* **What is being asked**
Reprint all of the data below exactly as shown and skip every image.

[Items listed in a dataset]
= Beginning of Section =

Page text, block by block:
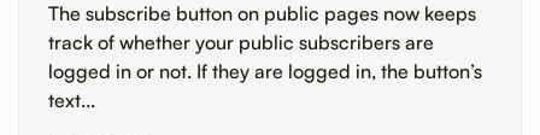
The subscribe button on public pages now keeps
track of whether your public subscribers are
logged in or not. If they are logged in, the button’s
text...
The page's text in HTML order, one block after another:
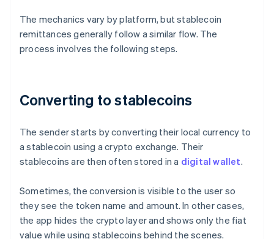
The mechanics vary by platform, but stablecoin
remittances generally follow a similar flow. The
process involves the following steps.
Converting to stablecoins
The sender starts by converting their local currency to
a stablecoin using a crypto exchange. Their
stablecoins are then often stored in a digital wallet.
Sometimes, the conversion is visible to the user so
they see the token name and amount. In other cases,
the app hides the crypto layer and shows only the fiat
value while using stablecoins behind the scenes.
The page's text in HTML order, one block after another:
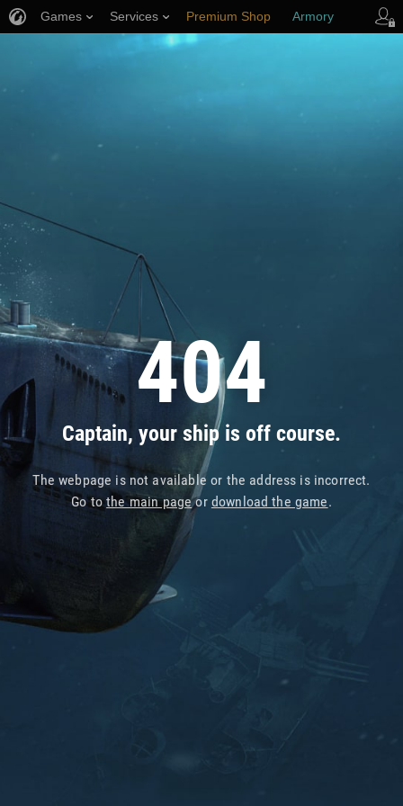
404
Captain, your ship is off course.
The webpage is not available or the address is incorrect.
Go tothe main pageor download the game.
Games Services Premium Shop Armory
Player Support
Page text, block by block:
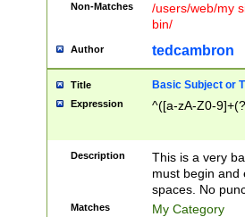
Non-Matches
/users/web/my
bin/
Author tedcambron
Title Basic Subject or
Expression ^([a-zA-Z0-
Description
This is a very
must begin and
spaces. No
Matches My Category
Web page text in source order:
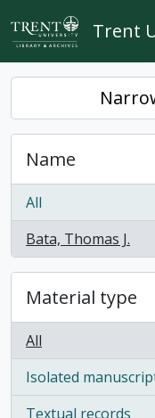
Skip to main content
Trent
Name
All
Bata, Thomas J.
, 2 results
Material type
All
Isolated
, 1 results
Textual records
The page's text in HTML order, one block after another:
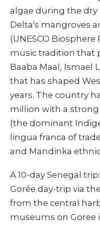
algae during the dry
Delta's mangroves
(UNESCO Biosphere
music tradition that
Baaba Maal, Ismael
that has shaped
years. The country
million with a
(the dominant
lingua franca of
and Mandinka
A 10-day Senegal
Gorée day-trip via
from the central
museums on Goree
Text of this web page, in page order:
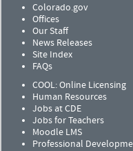
Colorado.gov
Offices
Our Staff
News Releases
Site Index
FAQs
COOL: Online Licensing
Human Resources
Jobs at CDE
Jobs for Teachers
Moodle LMS
Professional
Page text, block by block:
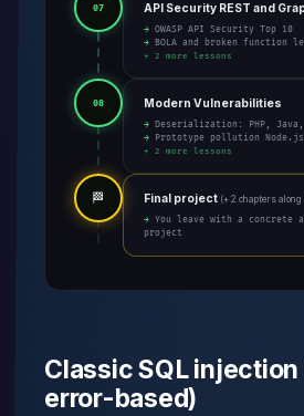
07 API Security REST and
→ OWASP API Security Top 10
→ BOLA and broken function
+ 2 more lessons
08 Modern Vulnerabilities
→ Deserialization: PHP,
→ Prototype pollution Node.js
+ 2 more lessons
🏁 Final project (+ 2 chapters
→ You leave with a concrete and demonstrable
project
Classic SQL
error-based)
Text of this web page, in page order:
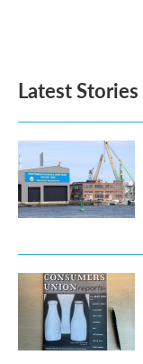
Latest Stories
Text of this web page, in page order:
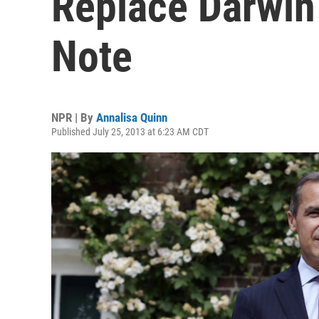
Note
NPR | By Annalisa Quinn
Published July 25, 2013 at 6:23 AM CDT
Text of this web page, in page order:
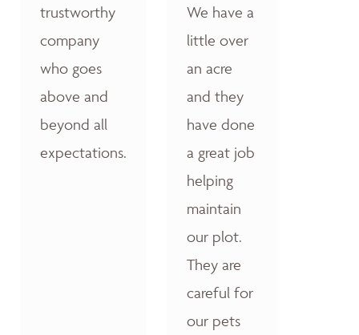
trustworthy
company
who goes
above and
beyond all
expectations.
We have a
little over
an acre
and they
have done
a great job
helping
maintain
our plot.
They are
careful for
our pets

= End of Section =

* **Solution to this exercise**
Page text, block by block:
The subscribe button on public pages now keeps
track of whether your public subscribers are
logged in or not. If they are logged in, the button’s
text...
The page's text in HTML order, one block after another:
The mechanics vary by platform, but stablecoin
remittances generally follow a similar flow. The
process involves the following steps.
Converting to stablecoins
The sender starts by converting their local currency to
a stablecoin using a crypto exchange. Their
stablecoins are then often stored in a digital wallet.
Sometimes, the conversion is visible to the user so
they see the token name and amount. In other cases,
the app hides the crypto layer and shows only the fiat
value while using stablecoins behind the scenes.
The page's text in HTML order, one block after another:
404
Captain, your ship is off course.
The webpage is not available or the address is incorrect.
Go tothe main pageor download the game.
Games Services Premium Shop Armory
Player Support
Page text, block by block:
Non-Matches
/users/web/my
bin/
Author tedcambron
Title Basic Subject or
Expression ^([a-zA-Z0-
Description
This is a very
must begin and
spaces. No
Matches My Category
Web page text in source order:
Skip to main content
Trent
Name
All
Bata, Thomas J.
, 2 results
Material type
All
Isolated
, 1 results
Textual records
The page's text in HTML order, one block after another:
algae during the dry
Delta's mangroves
(UNESCO Biosphere
music tradition that
Baaba Maal, Ismael
that has shaped
years. The country
million with a
(the dominant
lingua franca of
and Mandinka
A 10-day Senegal
Gorée day-trip via
from the central
museums on Goree
Text of this web page, in page order:
Colorado.gov
Offices
Our Staff
News Releases
Site Index
FAQs
COOL: Online Licensing
Human Resources
Jobs at CDE
Jobs for Teachers
Moodle LMS
Professional
Page text, block by block:
07 API Security REST and
→ OWASP API Security Top 10
→ BOLA and broken function
+ 2 more lessons
08 Modern Vulnerabilities
→ Deserialization: PHP,
→ Prototype pollution Node.js
+ 2 more lessons
🏁 Final project (+ 2 chapters
→ You leave with a concrete and demonstrable
project
Classic SQL
error-based)
Text of this web page, in page order:
Latest Stories
Text of this web page, in page order:
Note
NPR | By Annalisa Quinn
Published July 25, 2013 at 6:23 AM CDT
Text of this web page, in page order:
trustworthy
company
who goes
above and
beyond all
expectations.
We have a
little over
an acre
and they
have done
a great job
helping
maintain
our plot.
They are
careful for
our pets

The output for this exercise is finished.